Referring to FIGS. 1A, 1B and 1C, an apparatus for controlling water, sediment and soil erosion is designated generally by the numeral 10. Apparatus 10 includes barrier 12 which extends generally in a longitudinal direction. Barrier 12 has first surface 14, second surface 16, third surface 17 and apex 15. Barrier 12 can be any shape, formed of any material, and can have any dimensions. Apparatus 10 also includes apron 18 which extends laterally away from at least one surface of barrier 12; however, it is not necessary for apron 18 to be perpendicular to a surface of barrier 12. Apron 18 can be formed of any number of pieces of any material.
Referring to FIG. 2, a presently preferred mode of the invention is shown. Barrier 12 has a 90° isosceles triangle shaped cross section and is formed of a water-permeable polyurethane foam having a density of about 1.0 pound per cubic foot. The dimensions of barrier 12 can be varied in order to accommodate different applications. The direction of the flow of the water is indicated by flow arrow 19.

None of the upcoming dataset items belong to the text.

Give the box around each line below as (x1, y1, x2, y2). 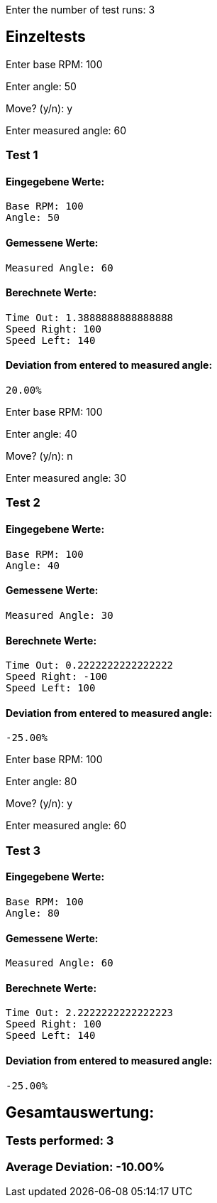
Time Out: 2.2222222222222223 (6, 1007, 174, 1019)
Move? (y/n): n (6, 450, 73, 463)
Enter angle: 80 (6, 775, 77, 788)
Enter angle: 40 (6, 428, 77, 441)
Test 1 (6, 148, 38, 163)
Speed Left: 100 (6, 682, 96, 694)
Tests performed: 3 (6, 1133, 114, 1148)
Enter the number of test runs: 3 (6, 4, 155, 16)
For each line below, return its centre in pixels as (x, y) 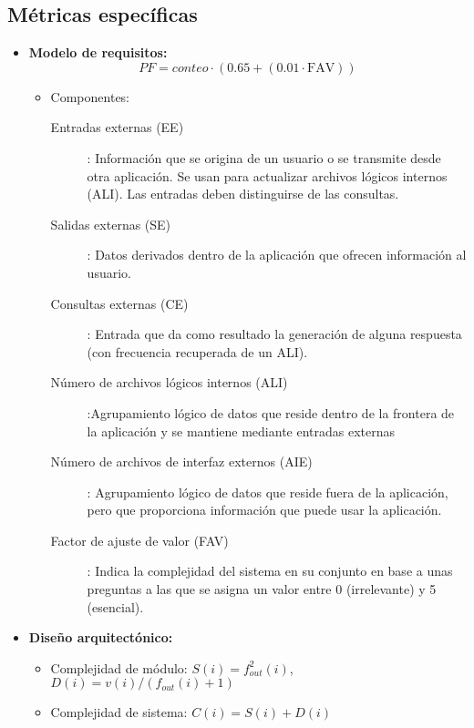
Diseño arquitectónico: (101, 637)
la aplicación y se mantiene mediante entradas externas (241, 431)
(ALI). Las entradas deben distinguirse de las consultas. (243, 194)
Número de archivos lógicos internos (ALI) (169, 382)
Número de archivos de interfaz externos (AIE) (181, 461)
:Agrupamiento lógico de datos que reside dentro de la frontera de (271, 412)
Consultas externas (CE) (119, 303)
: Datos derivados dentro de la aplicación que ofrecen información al (277, 255)
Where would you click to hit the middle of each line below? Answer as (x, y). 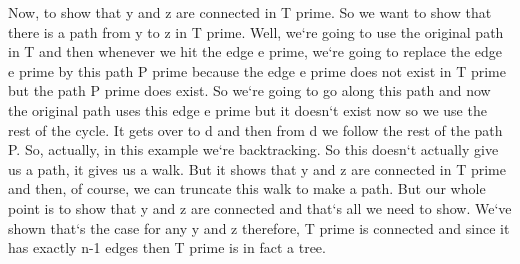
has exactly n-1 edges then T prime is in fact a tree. (167, 247)
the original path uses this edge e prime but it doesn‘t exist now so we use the (247, 109)
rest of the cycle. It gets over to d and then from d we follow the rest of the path (255, 129)
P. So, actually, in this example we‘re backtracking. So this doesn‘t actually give (253, 149)
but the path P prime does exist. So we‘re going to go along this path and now (249, 90)
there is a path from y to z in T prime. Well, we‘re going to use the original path (256, 31)
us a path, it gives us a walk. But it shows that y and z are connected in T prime (257, 168)
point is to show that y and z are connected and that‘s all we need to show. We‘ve (260, 207)
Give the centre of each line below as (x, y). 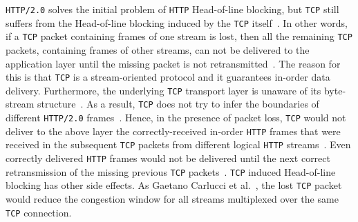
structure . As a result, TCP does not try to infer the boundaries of (178, 104)
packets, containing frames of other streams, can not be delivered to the (158, 49)
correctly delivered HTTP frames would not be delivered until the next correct (168, 158)
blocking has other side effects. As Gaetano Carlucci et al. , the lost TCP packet (174, 185)
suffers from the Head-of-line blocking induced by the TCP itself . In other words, (177, 22)
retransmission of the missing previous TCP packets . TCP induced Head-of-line (171, 171)
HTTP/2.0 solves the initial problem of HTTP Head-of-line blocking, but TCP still (172, 9)
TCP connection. (39, 212)
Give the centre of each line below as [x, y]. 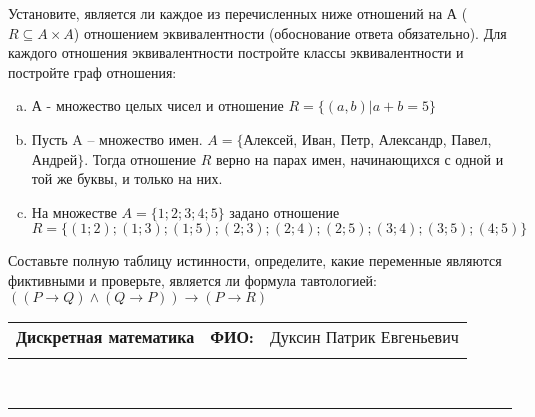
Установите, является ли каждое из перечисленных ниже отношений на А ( [238, 13]
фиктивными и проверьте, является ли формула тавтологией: [192, 279]
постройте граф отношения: [92, 71]
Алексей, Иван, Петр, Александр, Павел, [367, 138]
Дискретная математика [105, 336]
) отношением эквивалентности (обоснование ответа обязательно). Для [290, 32]
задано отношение [284, 211]
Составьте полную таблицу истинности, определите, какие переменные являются [255, 260]
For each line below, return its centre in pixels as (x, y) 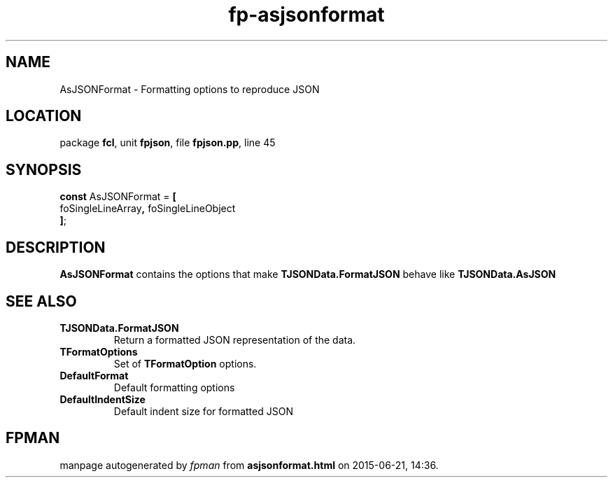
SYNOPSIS (44, 169)
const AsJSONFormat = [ (118, 197)
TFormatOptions (99, 351)
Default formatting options (174, 387)
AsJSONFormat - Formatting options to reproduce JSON (190, 89)
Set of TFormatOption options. (185, 363)
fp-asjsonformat (306, 15)
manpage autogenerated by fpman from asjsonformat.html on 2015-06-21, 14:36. (249, 465)
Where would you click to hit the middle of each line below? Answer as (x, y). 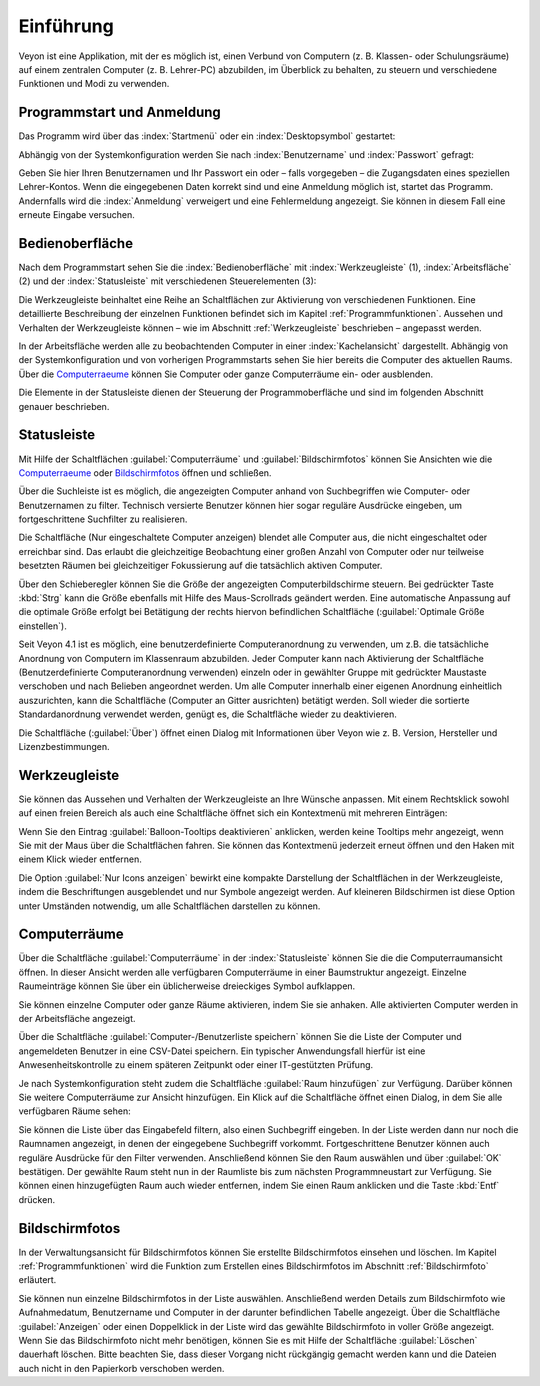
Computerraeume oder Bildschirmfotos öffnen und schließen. (145, 472)
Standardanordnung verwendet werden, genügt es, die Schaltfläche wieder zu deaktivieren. (207, 714)
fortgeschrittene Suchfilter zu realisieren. (103, 519)
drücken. (36, 1199)
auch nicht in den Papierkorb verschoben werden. (121, 1368)
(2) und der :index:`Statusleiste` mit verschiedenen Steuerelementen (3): (167, 281)
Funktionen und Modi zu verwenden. (94, 84)
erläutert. (37, 1280)

The term foam as used herein includes any absorbent, light-weight material including urethane foams and synthetic rubbers. Polyurethane foam is a material which is ideally suited for barrier 12. First, it is lightweight which keeps installation costs, including labor, and shipping costs at a minimum. Second, it is durable and thus reusable. Third, polyurethane foam is porous and absorbs water, which aids in keeping apparatus 10 stationary. Furthermore, polyurethane foam's porous characteristics enable its volume to be significantly reduced, such that apparatus 10 may be vacuum packed, shipped and handled in a more efficient and convenient manner.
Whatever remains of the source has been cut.